= Heliacal rising =

Rising of stars prior to sunrise

The heliacal rising (/hɪˈlaɪ.əkəl/ hih-LY-ə-kəl) of a star or a planet occurs annually, when it becomes visible above the eastern horizon at dawn in the brief moment just before sunrise (thus becoming "the morning star"). (Note: Heliacal risings occur after a star has been behind the Sun for a season, and it is just returning to visibility. There is one morning, just before dawn, when the star suddenly reappears after its absence. On that day it "blinks" on for a moment just before the sunrise and just before it is then obliterated by the Sun's presence. That one special morning is called the star's heliacal rising.) A heliacal rising marks the time when a star or planet becomes visible for the first time again in the night sky after having set with the Sun at the western horizon in a previous sunset (its heliacal setting), having since been in the sky only during daytime, obscured by sunlight.

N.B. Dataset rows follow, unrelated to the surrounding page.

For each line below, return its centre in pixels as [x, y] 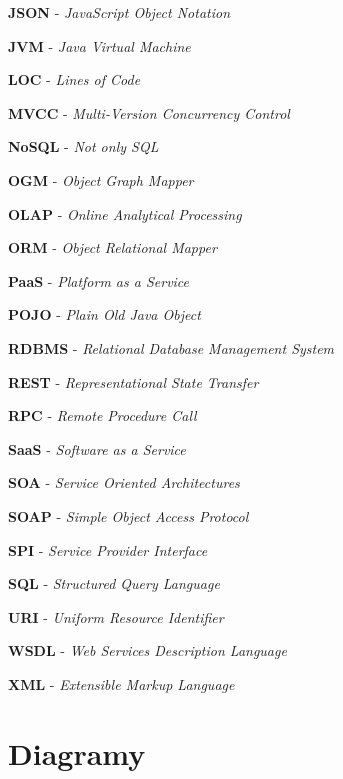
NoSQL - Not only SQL [83, 146]
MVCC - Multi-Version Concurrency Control [149, 112]
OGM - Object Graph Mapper [101, 179]
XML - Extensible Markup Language [121, 683]
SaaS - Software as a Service [97, 448]
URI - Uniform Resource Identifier [116, 616]
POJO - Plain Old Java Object [104, 314]
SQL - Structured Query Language [114, 583]
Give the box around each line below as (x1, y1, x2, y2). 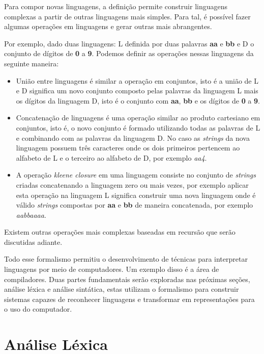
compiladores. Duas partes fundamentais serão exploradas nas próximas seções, (4, 273, 250, 284)
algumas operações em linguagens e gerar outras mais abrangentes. (4, 21, 212, 32)
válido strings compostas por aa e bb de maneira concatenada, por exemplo (16, 199, 253, 210)
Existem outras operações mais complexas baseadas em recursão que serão (4, 226, 236, 237)
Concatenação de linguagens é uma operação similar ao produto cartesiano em (16, 112, 260, 123)
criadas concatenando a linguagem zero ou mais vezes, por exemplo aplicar (16, 179, 249, 190)
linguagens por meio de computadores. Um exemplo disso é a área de (4, 264, 219, 274)
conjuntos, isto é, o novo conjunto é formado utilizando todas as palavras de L (16, 122, 260, 133)
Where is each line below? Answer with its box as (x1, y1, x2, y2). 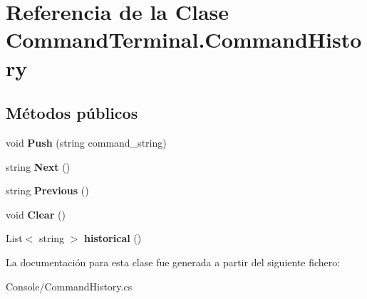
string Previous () (6, 183, 89, 198)
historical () (84, 231, 142, 246)
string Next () (6, 159, 71, 174)
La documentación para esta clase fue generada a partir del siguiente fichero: (6, 254, 341, 269)
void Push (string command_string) (6, 135, 167, 149)
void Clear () (6, 206, 66, 221)
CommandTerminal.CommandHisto (6, 25, 362, 54)
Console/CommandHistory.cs (6, 278, 133, 293)
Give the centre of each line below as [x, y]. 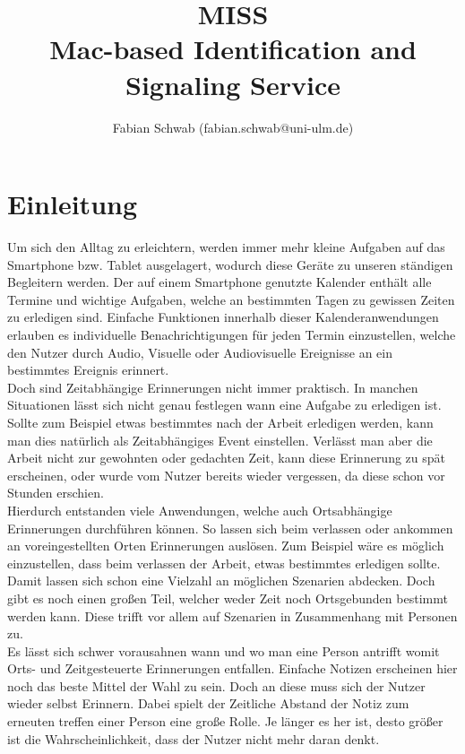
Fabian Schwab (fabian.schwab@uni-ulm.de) [233, 127]
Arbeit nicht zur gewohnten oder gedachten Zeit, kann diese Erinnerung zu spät [227, 458]
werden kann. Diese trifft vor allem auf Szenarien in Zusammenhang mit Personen [232, 615]
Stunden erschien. [56, 493]
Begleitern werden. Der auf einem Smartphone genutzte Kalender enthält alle [220, 282]
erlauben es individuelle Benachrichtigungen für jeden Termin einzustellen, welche [232, 334]
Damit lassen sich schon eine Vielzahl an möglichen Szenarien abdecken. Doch [221, 581]
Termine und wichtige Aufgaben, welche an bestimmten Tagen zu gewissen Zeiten [231, 299]
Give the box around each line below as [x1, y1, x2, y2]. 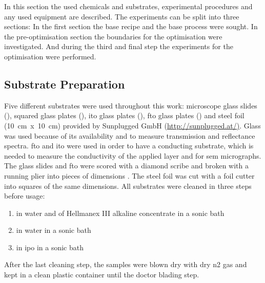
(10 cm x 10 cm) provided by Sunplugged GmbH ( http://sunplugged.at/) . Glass [4, 120, 261, 130]
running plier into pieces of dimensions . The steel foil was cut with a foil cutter [4, 170, 255, 181]
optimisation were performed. [4, 51, 96, 61]
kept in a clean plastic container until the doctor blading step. [4, 269, 199, 280]
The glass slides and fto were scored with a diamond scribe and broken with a [4, 160, 249, 171]
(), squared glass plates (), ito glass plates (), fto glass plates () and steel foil [4, 110, 244, 121]
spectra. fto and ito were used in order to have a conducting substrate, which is [4, 140, 254, 151]
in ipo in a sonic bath [16, 242, 84, 252]
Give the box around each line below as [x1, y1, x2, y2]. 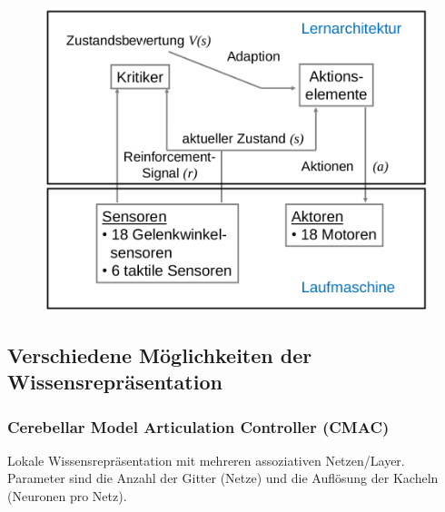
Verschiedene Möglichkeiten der [7, 340, 312, 369]
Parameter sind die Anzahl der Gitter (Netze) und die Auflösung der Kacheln [7, 468, 439, 487]
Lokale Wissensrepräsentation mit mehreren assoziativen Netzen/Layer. [7, 450, 405, 469]
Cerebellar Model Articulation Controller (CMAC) [7, 415, 390, 438]
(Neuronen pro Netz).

Historically, the most important such rising is that of Sirius, which was an important feature of the Egyptian calendar and astronomical development. The rising of the Pleiades heralded the start of the Ancient Greek sailing season, using celestial navigation, as well as the farming season (attested by Hesiod in his Works and Days). Heliacal rising is only one of several types of alignment for stars' risings and settings; mostly the risings and settings of celestial objects are organized into lists of morning and evening risings and settings. Culmination in the evening and the culmination in the morning are separated by half a year, while on the other hand risings and settings in the evenings and the mornings are only separated by a half-year at the equator, and at other latitudes set apart by different fractions of the year.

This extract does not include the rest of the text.